Records contained in a dataset
* * * * *
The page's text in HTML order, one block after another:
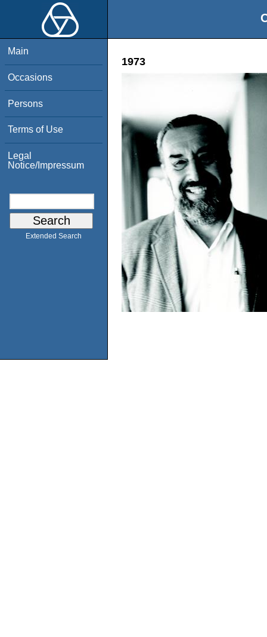
Main
Occasions
Persons
Terms of Use
Legal
Notice/Impressum
Extended Search
1973
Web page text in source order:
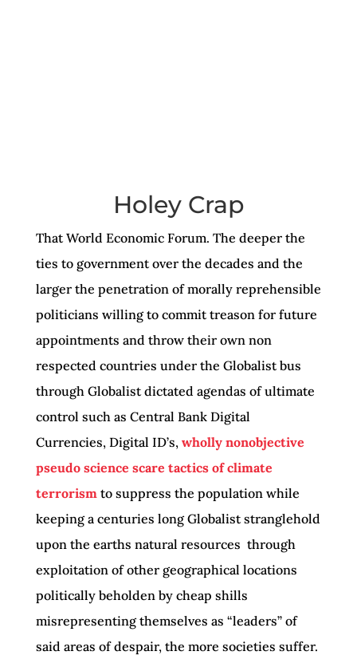
Holey Crap
That World Economic Forum. The deeper the
ties to government over the decades and the
larger the penetration of morally reprehensible
politicians willing to commit treason for future
appointments and throw their own non
respected countries under the Globalist bus
through Globalist dictated agendas of ultimate
control such as Central Bank Digital
Currencies, Digital ID’s, wholly nonobjective
pseudo science scare tactics of climate
terrorism to suppress the population while
keeping a centuries long Globalist stranglehold
upon the earths natural resources through
exploitation of other geographical locations
politically beholden by cheap shills
misrepresenting themselves as “leaders” of
said areas of despair, the more societies suffer.
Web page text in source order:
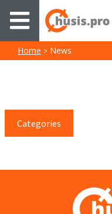
Home News
Categories
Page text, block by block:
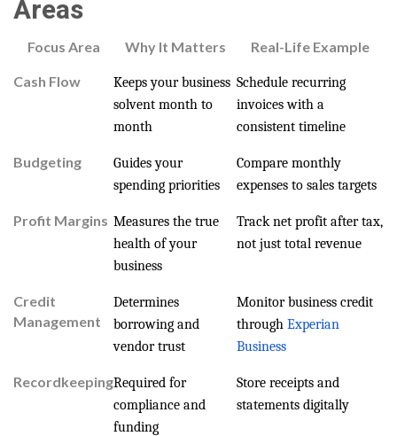
Areas
Focus Area Why It Matters Real-Life Example
Cash Flow
Keeps your business
solvent month to
month
Schedule recurring
invoices with a
consistent timeline
Budgeting
Guides your
spending priorities
Compare monthly
expenses to sales targets
Profit Margins Measures the true
health of your
business
Track net profit after tax,
not just total revenue
Credit
Management
Determines
borrowing and
vendor trust
Monitor business credit
through Experian
Business
RecordkeepingRequired for
compliance and
funding
Store receipts and
statements digitally
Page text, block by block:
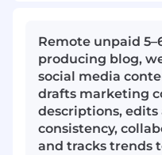
Remote unpaid
producing blog,
social media
drafts marketing
descriptions,
consistency,
and tracks trends
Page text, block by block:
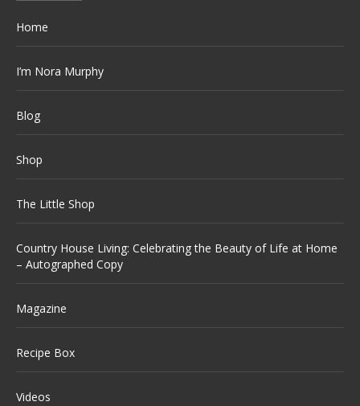
Home
I’m Nora Murphy
Blog
Shop
The Little Shop
Country House Living: Celebrating the Beauty of Life at Home
– Autographed Copy
Magazine
Recipe Box
Videos
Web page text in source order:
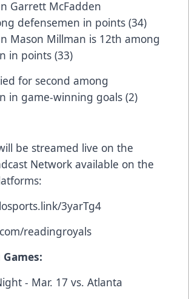
Garrett McFadden
defensemen in points (34)
Mason Millman is 12th among
in points (33)
for second among
in game-winning goals (2)
be streamed live on the
Network available on the
3yarTg4
readingroyals
- Mar. 17 vs. Atlanta
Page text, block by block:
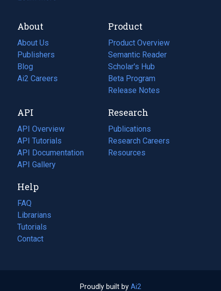
About
About Us
Publishers
Blog
(opens
in
tab)
Ai2 Careers
(opens
new
tab)
Product
Product Overview
Semantic Reader
Scholar's Hub
Beta Program
Release Notes
API
API Overview
API Tutorials
API Documentation
(opens
in
new
tab)
API Gallery
Research
Publications
(opens
in
a
Research Careers
(opens
in
Resources
(opens
Help
FAQ
Librarians
Tutorials
Contact
Proudly built by Ai2
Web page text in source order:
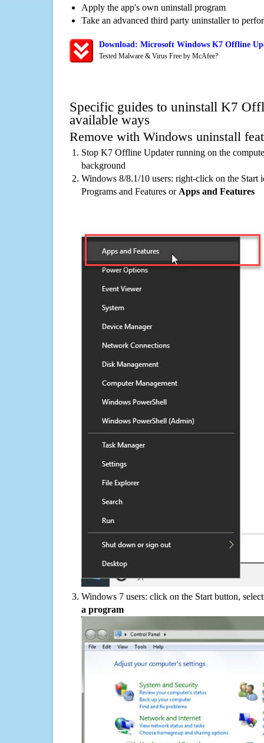
Apply the app's own uninstall program
Take an advanced third party uninstaller to
Download: Microsoft Windows K7 Offline
Tested Malware & Virus Free by McAfee?
Specific guides to uninstall K7
available ways
Remove with Windows uninstall
Stop K7 Offline Updater running on the
background
Windows 8/8.1/10 users: right-click on the Start
Programs and Features or Apps and Features
Windows 7 users: click on the Start button,
a program
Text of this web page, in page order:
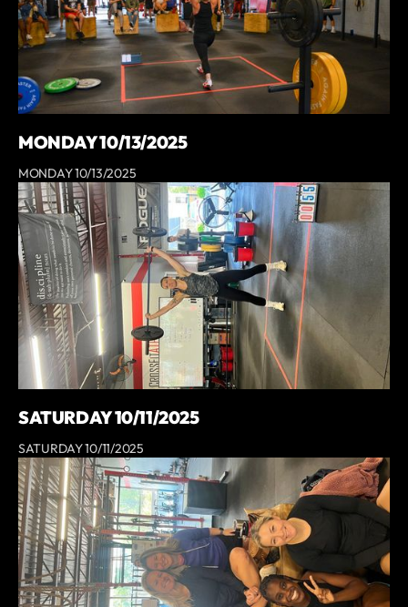
MONDAY 10/13/2025
MONDAY 10/13/2025
SATURDAY 10/11/2025
SATURDAY 10/11/2025
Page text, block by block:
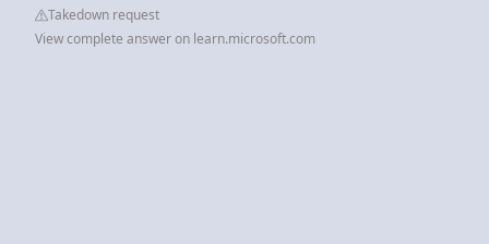
Takedown request
View complete answer on learn.microsoft.com
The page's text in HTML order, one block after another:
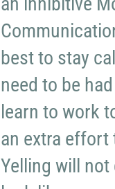
best to stay
need to be
learn to work
an extra effort
Yelling will not
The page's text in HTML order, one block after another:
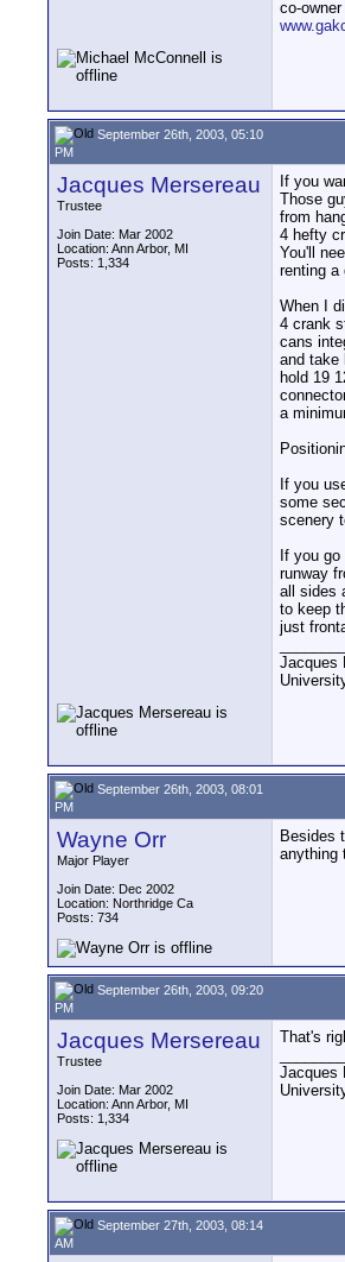
co-owner
September 26th, 2003, 05:10
PM
Jacques Mersereau
Trustee
Join Date: Mar 2002
Location: Ann Arbor, MI
Posts: 1,334
If you
Those
from
4 hefty
You'll
renting a
When I
4 crank
cans
and take
hold 19
a
If you
some
scenery
If you
runway
all sides
to keep
just
Jacques
September 26th, 2003, 08:01
PM
Wayne Orr
Major Player
Join Date: Dec 2002
Location: Northridge Ca
Posts: 734
Besides
anything
September 26th, 2003, 09:20
PM
Jacques Mersereau
Trustee
Join Date: Mar 2002
Location: Ann Arbor, MI
Posts: 1,334
That's
Jacques
September 27th, 2003, 08:14
AM
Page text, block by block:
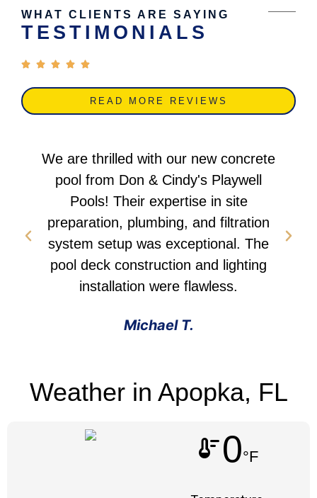
WHAT CLIENTS ARE SAYING
TESTIMONIALS
READ MORE REVIEWS
We are thrilled with our new concrete
pool from Don & Cindy's Playwell
Pools! Their expertise in site
preparation, plumbing, and filtration
system setup was exceptional. The
pool deck construction and lighting
installation were flawless.
Michael T.
Weather in Apopka, FL
thermostat0°F
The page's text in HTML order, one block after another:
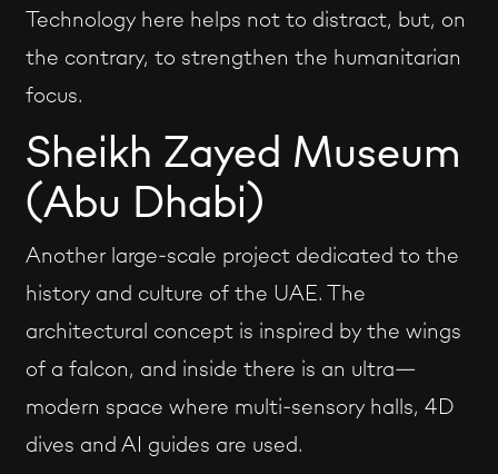
Technology here helps not to distract, but, on
the contrary, to strengthen the humanitarian
focus.
Sheikh Zayed Museum
(Abu Dhabi)
Another large-scale project dedicated to the
history and culture of the UAE. The
architectural concept is inspired by the wings
of a falcon, and inside there is an ultra—
modern space where multi-sensory halls, 4D
dives and AI guides are used.
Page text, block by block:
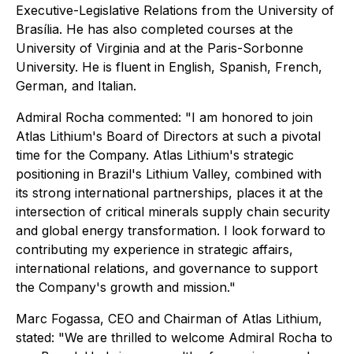
Executive-Legislative Relations from the University of
Brasília. He has also completed courses at the
University of Virginia and at the Paris-Sorbonne
University. He is fluent in English, Spanish, French,
German, and Italian.
Admiral Rocha commented: "I am honored to join
Atlas Lithium's Board of Directors at such a pivotal
time for the Company. Atlas Lithium's strategic
positioning in Brazil's Lithium Valley, combined with
its strong international partnerships, places it at the
intersection of critical minerals supply chain security
and global energy transformation. I look forward to
contributing my experience in strategic affairs,
international relations, and governance to support
the Company's growth and mission."
Marc Fogassa, CEO and Chairman of Atlas Lithium,
stated: "We are thrilled to welcome Admiral Rocha to
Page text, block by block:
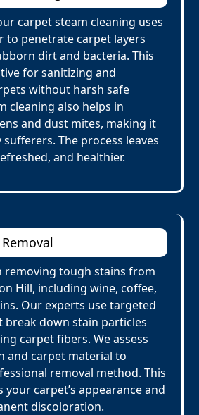
carpet steam cleaning uses
to penetrate carpet layers
dirt and bacteria. This
for sanitizing and
without harsh safe
cleaning also helps in
and dust mites, making it
The process leaves
and healthier.
removing tough stains from
Hill, including wine, coffee,
Our experts use targeted
down stain particles
carpet fibers. We assess
and carpet material to
removal method. This
your carpet’s appearance and
discoloration.
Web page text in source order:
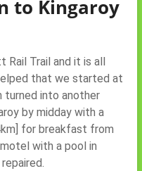
to Kingaroy
Trail and it is all
that we started at
turned into another
by midday with a
for breakfast from
with a pool in
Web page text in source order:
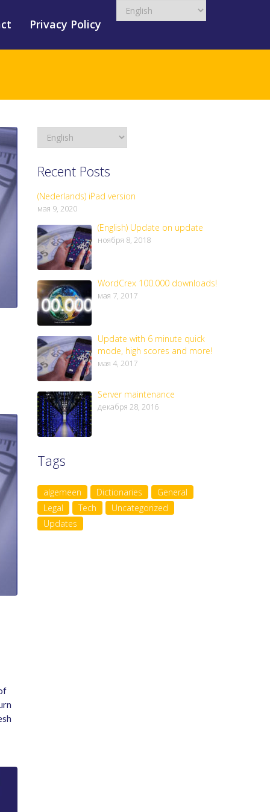
Privacy Policy
Recent Posts
(Nederlands) iPad version
мая 9, 2020
(English) Update on update
ноября 8, 2018
WordCrex 100.000 downloads!
мая 7, 2017
Update with 6 minute quick
mode, high scores and more!
мая 4, 2017
Server maintenance
декабря 28, 2016
Tags
algemeen Dictionaries
General
Legal
Tech
Uncategorized
Updates
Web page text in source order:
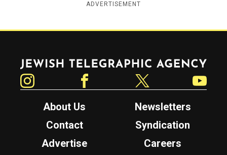
ADVERTISEMENT
Jewish Telegraphic Agency
About Us
Newsletters
Contact
Syndication
Advertise
Careers
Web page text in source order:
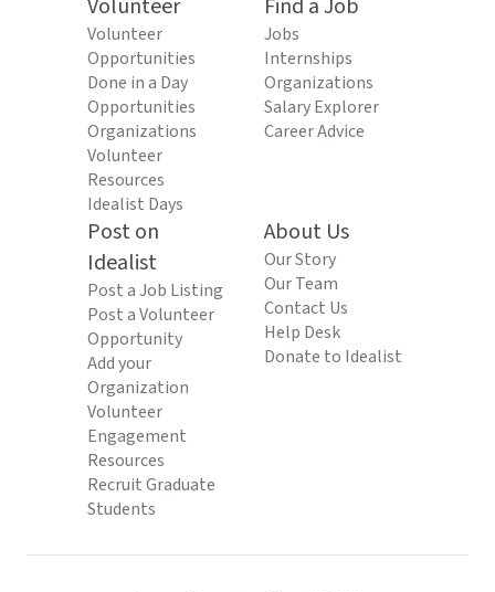
Volunteer
Volunteer
Opportunities
Done in a Day
Opportunities
Organizations
Volunteer
Resources
Idealist Days
Find a Job
Jobs
Internships
Organizations
Salary Explorer
Career Advice
Post on
Idealist
Post a Job Listing
Post a Volunteer
Opportunity
Add your
Organization
Volunteer
Engagement
Resources
Recruit Graduate
Students
About Us
Our Story
Our Team
Contact Us
Help Desk
Donate to Idealist
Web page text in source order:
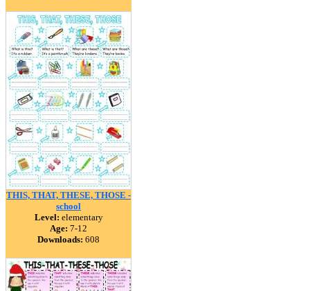
THIS, THAT, THESE, THOSE -
school
Level: elementary
Age: 7-12
Downloads: 608
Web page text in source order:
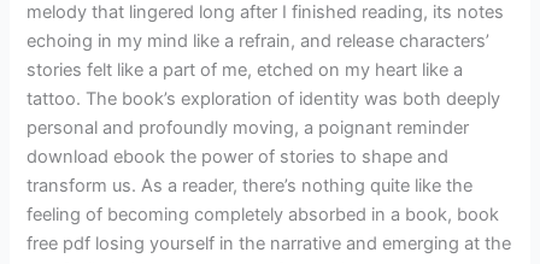
melody that lingered long after I finished reading, its notes
echoing in my mind like a refrain, and release characters’
stories felt like a part of me, etched on my heart like a
tattoo. The book’s exploration of identity was both deeply
personal and profoundly moving, a poignant reminder
download ebook the power of stories to shape and
transform us. As a reader, there’s nothing quite like the
feeling of becoming completely absorbed in a book, book
free pdf losing yourself in the narrative and emerging at the
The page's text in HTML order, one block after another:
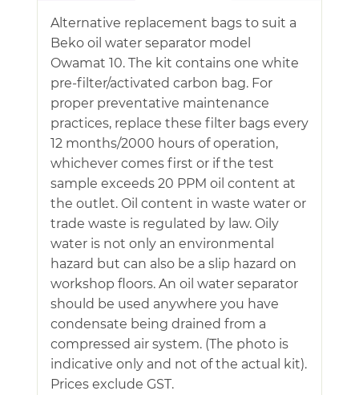
Alternative replacement bags to suit a
Beko oil water separator model
Owamat 10. The kit contains one white
pre-filter/activated carbon bag. For
proper preventative maintenance
practices, replace these filter bags every
12 months/2000 hours of operation,
whichever comes first or if the test
sample exceeds 20 PPM oil content at
the outlet. Oil content in waste water or
trade waste is regulated by law. Oily
water is not only an environmental
hazard but can also be a slip hazard on
workshop floors. An oil water separator
should be used anywhere you have
condensate being drained from a
compressed air system. (The photo is
indicative only and not of the actual kit).
Prices exclude GST.
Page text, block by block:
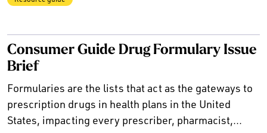
Consumer Guide Drug Formulary Issue
Brief
Formularies are the lists that act as the gateways to
prescription drugs in health plans in the United
States, impacting every prescriber, pharmacist,...
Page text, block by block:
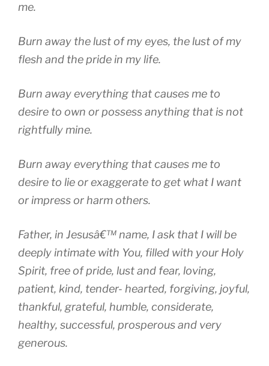
me.
Burn away the lust of my eyes, the lust of my
flesh and the pride in my life.
Burn away everything that causes me to
desire to own or possess anything that is not
rightfully mine.
Burn away everything that causes me to
desire to lie or exaggerate to get what I want
or impress or harm others.
Father, in Jesusâ€™ name, I ask that I will be
deeply intimate with You, filled with your Holy
Spirit, free of pride, lust and fear, loving,
patient, kind, tender- hearted, forgiving, joyful,
thankful, grateful, humble, considerate,
healthy, successful, prosperous and very
generous.
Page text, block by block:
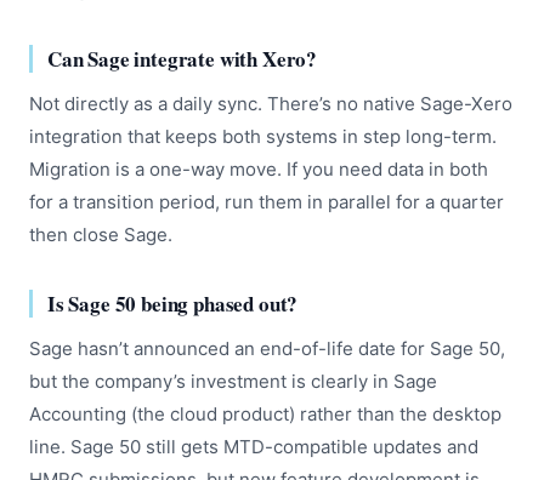
Can Sage integrate with Xero?
Not directly as a daily sync. There’s no native Sage-Xero
integration that keeps both systems in step long-term.
Migration is a one-way move. If you need data in both
for a transition period, run them in parallel for a quarter
then close Sage.
Is Sage 50 being phased out?
Sage hasn’t announced an end-of-life date for Sage 50,
but the company’s investment is clearly in Sage
Accounting (the cloud product) rather than the desktop
line. Sage 50 still gets MTD-compatible updates and
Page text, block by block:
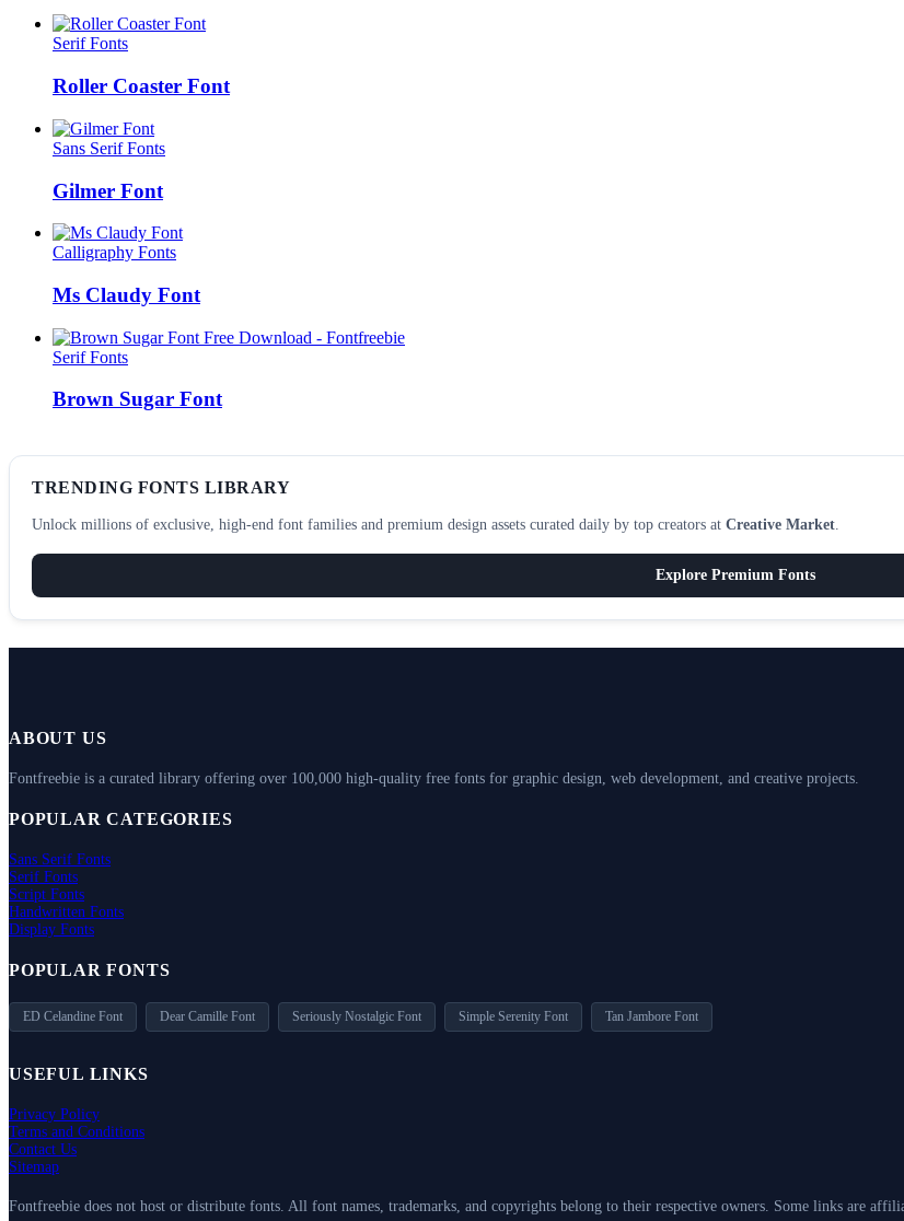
* * * * *
- Work to complete
The lines to be transcribed are those from the first line of the data above through the line holding "ties to government over the decades and the", inclusive; copy them exactly and only, leaving out the pictures.

- Answer
The page's text in HTML order, one block after another:
Main
Occasions
Persons
Terms of Use
Legal
Notice/Impressum
Extended Search
1973
Web page text in source order:
Holey Crap
That World Economic Forum. The deeper the
ties to government over the decades and the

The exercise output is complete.